=== What is being asked ===
Hand back the entries exactly as written, minus every picture.

==================================================

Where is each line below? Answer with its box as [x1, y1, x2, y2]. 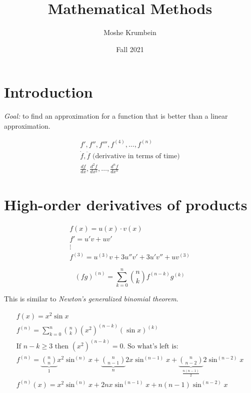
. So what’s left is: [123, 342, 178, 350]
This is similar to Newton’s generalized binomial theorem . [4, 293, 178, 304]
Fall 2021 [116, 44, 144, 54]
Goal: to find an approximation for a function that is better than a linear [4, 111, 228, 121]
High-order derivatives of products [4, 194, 247, 214]
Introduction [4, 82, 93, 102]
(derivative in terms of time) [92, 153, 180, 160]
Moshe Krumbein [103, 27, 156, 38]

==================================================

=== Solution to this problem ===
Where is each line below? Answer with its box as [x1, y1, x2, y2]. 
. So what’s left is: [123, 342, 178, 350]
This is similar to Newton’s generalized binomial theorem . [4, 293, 178, 304]
Fall 2021 [116, 44, 144, 54]
Goal: to find an approximation for a function that is better than a linear [4, 111, 228, 121]
High-order derivatives of products [4, 194, 247, 214]
Introduction [4, 82, 93, 102]
(derivative in terms of time) [92, 153, 180, 160]
Moshe Krumbein [103, 27, 156, 38]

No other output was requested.